Not only would this benefit the user it could also benefit you. By implementing some deep trace/debugging calls you can debug issues a bit easier. Doing this myself helped a lot with debugging issues, I simply ask users to send me a trace log and then I can walk through the logs/steps - and usually tell them it's not an issue with my extension 😜. You then have error, warning, info and trace logs which could be callbacks or included in the response.

It could then work as either of:

// # Option 1
.withLogging(options: {
    minimumLevel: LogLevel, // maybe to save the user doing throwaway 🤷‍♂️
    callback: (data: {
        level: LogLevel,
        message: string,
        error: Error // Possibly on or exceptions or multi-typed for custom errors
    }) => boolean | Promise<boolean> // return type is to support cancellation
}): Builder<TReturnType>;


// Option 2
.withLogging(options: {
    onError: (data: {
        message: string,
        error: Error // Possibly on or exceptions or multi-typed for custom errors
    }) => boolean | Promise<boolean>, // return type is to support cancellation
    onWarning: (data: {
        message: string,
        error?: Error // Possibly on or exceptions or multi-typed for custom errors
    }) => boolean | Promise<boolean>, // return type is to support cancellation
    onInformation: (data: {
        message: string,
    }) => boolean | Promise<boolean>, // return type is to support cancellation
    onTrace: (data: {
        message: string,
        error: Error // Possibly on or exceptions or multi-typed for custom errors
    }) => boolean | Promise<boolean>, // return type is to support cancellation
}): Builder<TReturnType>;

You could always add things like path/directory info, walker info, running time, etc. to the object too

Answer 7 · 2024-04-13T14:18:50.000Z

this package was sent my way recently and, so far, i'm loving it. great work

a few immediate thoughts:

an options API makes more sense as already mentioned, it is a common pattern in the ecosystem already
a plugin system does seem like a smarter idea than bloating this package, but i would avoid going too far (to the point where it slows you down), though i'm sure you'll keep a good handle on that
it would be useful to have the option to pass certain things in (picomatch and fs in particular, in case we want it to use an fs-like object which isn't node:fs

Another thing to mention is that stats are useful in many cases.
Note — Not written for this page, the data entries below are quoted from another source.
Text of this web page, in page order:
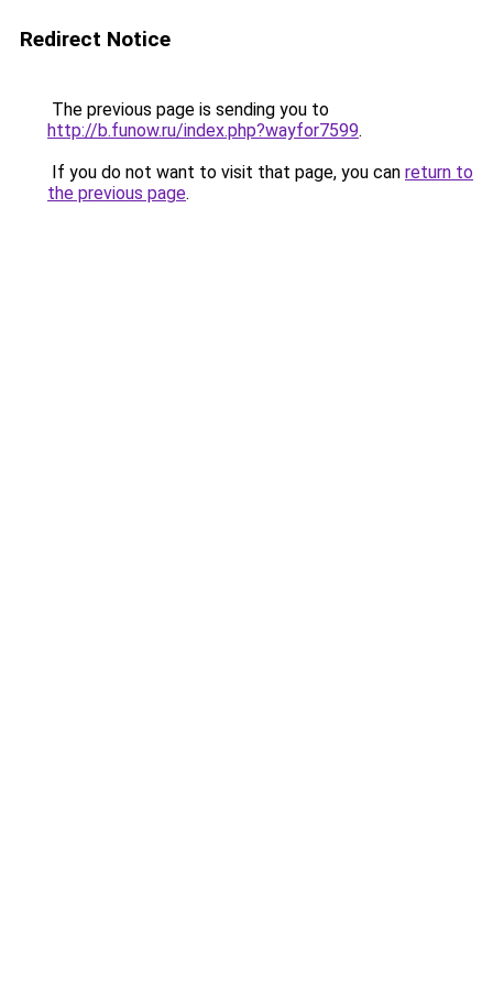
Redirect Notice
The previous page is sending you to
http://b.funow.ru/index.php?wayfor7599.
If you do not want to visit that page, you can return to
the previous page.
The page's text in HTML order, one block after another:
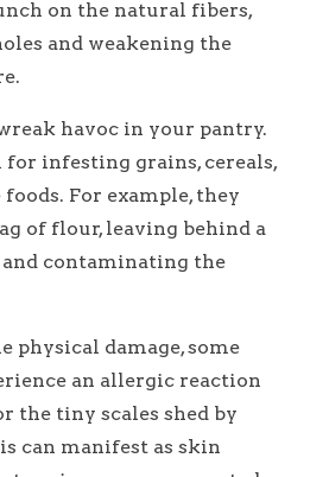
on the natural fibers,
and weakening the
havoc in your pantry.
for infesting grains, cereals,
For example, they
of flour, leaving behind a
contaminating the
physical damage, some
an allergic reaction
the tiny scales shed by
can manifest as skin

Currently, fdir eats them up during crawling and the output is a straight list of paths. It would be useful to have the option to return the list of stats (which we must've done as part of the crawl presumably) rather than just the paths.

That would allow us to know which path is a directory, a file, etc.

Finally, if you need any help, shout up :D this package will be very useful as part of the ecosystem cleanup. so i'd be happy to help out wherever if i can.